- _Your goal_:
An exact copy of the entries is required, with every image omitted.

(Records drawn from a dataset)
※

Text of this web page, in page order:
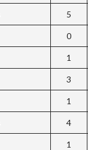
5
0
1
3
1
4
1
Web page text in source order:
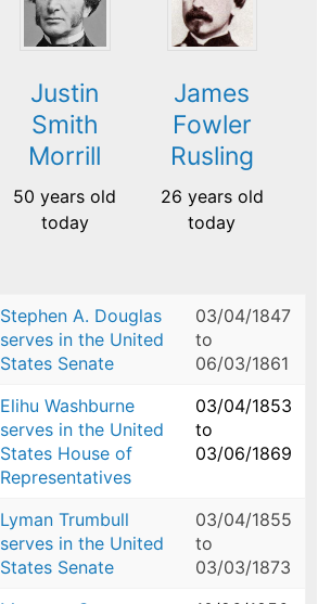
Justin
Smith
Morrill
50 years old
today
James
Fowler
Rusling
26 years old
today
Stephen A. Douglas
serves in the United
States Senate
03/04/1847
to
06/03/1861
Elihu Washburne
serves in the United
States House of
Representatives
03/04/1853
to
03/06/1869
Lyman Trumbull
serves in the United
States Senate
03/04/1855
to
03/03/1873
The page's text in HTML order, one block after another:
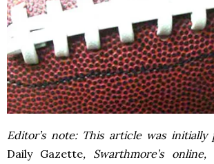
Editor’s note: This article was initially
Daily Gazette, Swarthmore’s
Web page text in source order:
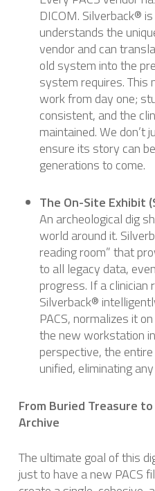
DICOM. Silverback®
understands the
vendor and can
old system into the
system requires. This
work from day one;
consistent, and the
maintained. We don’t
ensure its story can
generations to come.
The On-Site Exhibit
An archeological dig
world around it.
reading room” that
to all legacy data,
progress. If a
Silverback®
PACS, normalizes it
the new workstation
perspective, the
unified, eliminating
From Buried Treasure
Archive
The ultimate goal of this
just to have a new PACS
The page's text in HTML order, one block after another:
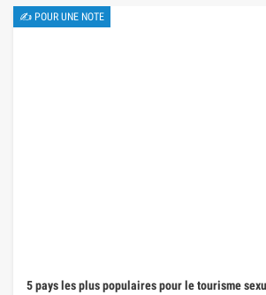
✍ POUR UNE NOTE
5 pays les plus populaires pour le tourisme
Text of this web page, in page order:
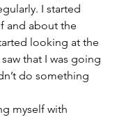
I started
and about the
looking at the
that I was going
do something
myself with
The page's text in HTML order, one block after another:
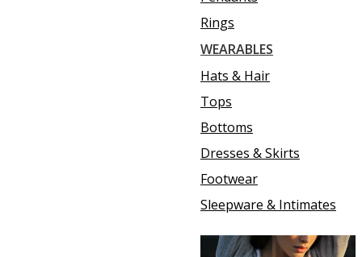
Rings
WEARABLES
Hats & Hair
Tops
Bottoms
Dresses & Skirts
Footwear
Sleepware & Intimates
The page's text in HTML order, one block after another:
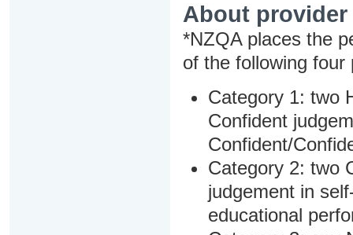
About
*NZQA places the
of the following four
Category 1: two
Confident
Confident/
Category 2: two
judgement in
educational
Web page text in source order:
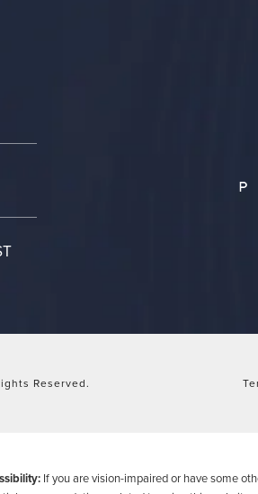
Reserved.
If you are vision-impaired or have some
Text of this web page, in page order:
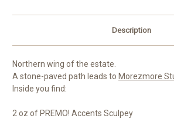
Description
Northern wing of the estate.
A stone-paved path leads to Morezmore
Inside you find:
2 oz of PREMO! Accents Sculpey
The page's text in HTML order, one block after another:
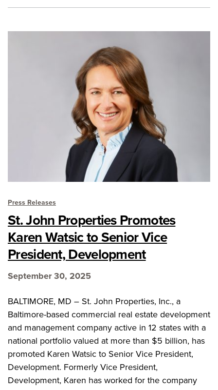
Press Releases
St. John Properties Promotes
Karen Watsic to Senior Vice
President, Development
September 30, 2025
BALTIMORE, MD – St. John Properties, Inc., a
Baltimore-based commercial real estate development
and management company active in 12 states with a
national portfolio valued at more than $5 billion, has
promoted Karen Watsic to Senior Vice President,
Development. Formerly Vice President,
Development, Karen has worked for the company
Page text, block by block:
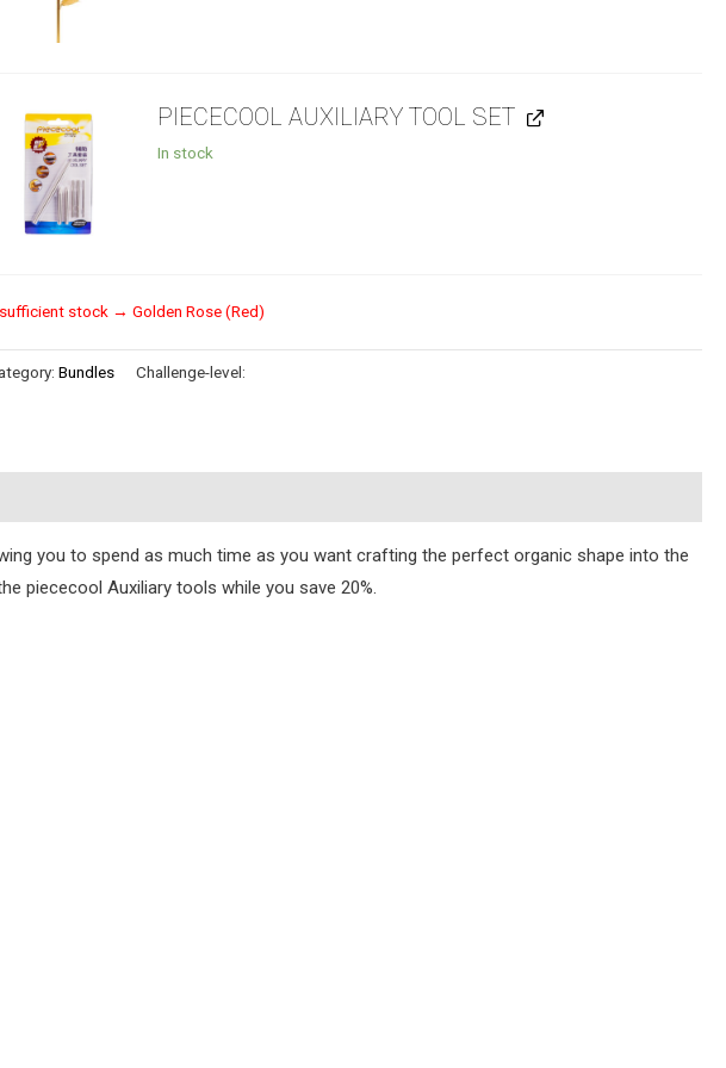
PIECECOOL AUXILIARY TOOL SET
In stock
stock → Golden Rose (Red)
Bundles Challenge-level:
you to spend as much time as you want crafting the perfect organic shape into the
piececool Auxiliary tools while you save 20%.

※

- _Result_:
Text of this web page, in page order:
5
0
1
3
1
4
1
Web page text in source order:
Justin
Smith
Morrill
50 years old
today
James
Fowler
Rusling
26 years old
today
Stephen A. Douglas
serves in the United
States Senate
03/04/1847
to
06/03/1861
Elihu Washburne
serves in the United
States House of
Representatives
03/04/1853
to
03/06/1869
Lyman Trumbull
serves in the United
States Senate
03/04/1855
to
03/03/1873
The page's text in HTML order, one block after another:
Editor’s note: This article was initially
Daily Gazette, Swarthmore’s
Web page text in source order:
DICOM. Silverback®
understands the
vendor and can
old system into the
system requires. This
work from day one;
consistent, and the
maintained. We don’t
ensure its story can
generations to come.
The On-Site Exhibit
An archeological dig
world around it.
reading room” that
to all legacy data,
progress. If a
Silverback®
PACS, normalizes it
the new workstation
perspective, the
unified, eliminating
From Buried Treasure
Archive
The ultimate goal of this
just to have a new PACS
The page's text in HTML order, one block after another:
✍ POUR UNE NOTE
5 pays les plus populaires pour le tourisme
Text of this web page, in page order:
I started
and about the
looking at the
that I was going
do something
myself with
The page's text in HTML order, one block after another:
Rings
WEARABLES
Hats & Hair
Tops
Bottoms
Dresses & Skirts
Footwear
Sleepware & Intimates
The page's text in HTML order, one block after another:
About
*NZQA places the
of the following four
Category 1: two
Confident
Confident/
Category 2: two
judgement in
educational
Web page text in source order:
Reserved.
If you are vision-impaired or have some
Text of this web page, in page order:
Description
Northern wing of the estate.
A stone-paved path leads to Morezmore
Inside you find:
2 oz of PREMO! Accents Sculpey
The page's text in HTML order, one block after another:
Press Releases
St. John Properties Promotes
Karen Watsic to Senior Vice
President, Development
September 30, 2025
BALTIMORE, MD – St. John Properties, Inc., a
Baltimore-based commercial real estate development
and management company active in 12 states with a
national portfolio valued at more than $5 billion, has
promoted Karen Watsic to Senior Vice President,
Development. Formerly Vice President,
Development, Karen has worked for the company
Page text, block by block:
PIECECOOL AUXILIARY TOOL SET
In stock
stock → Golden Rose (Red)
Bundles Challenge-level:
you to spend as much time as you want crafting the perfect organic shape into the
piececool Auxiliary tools while you save 20%.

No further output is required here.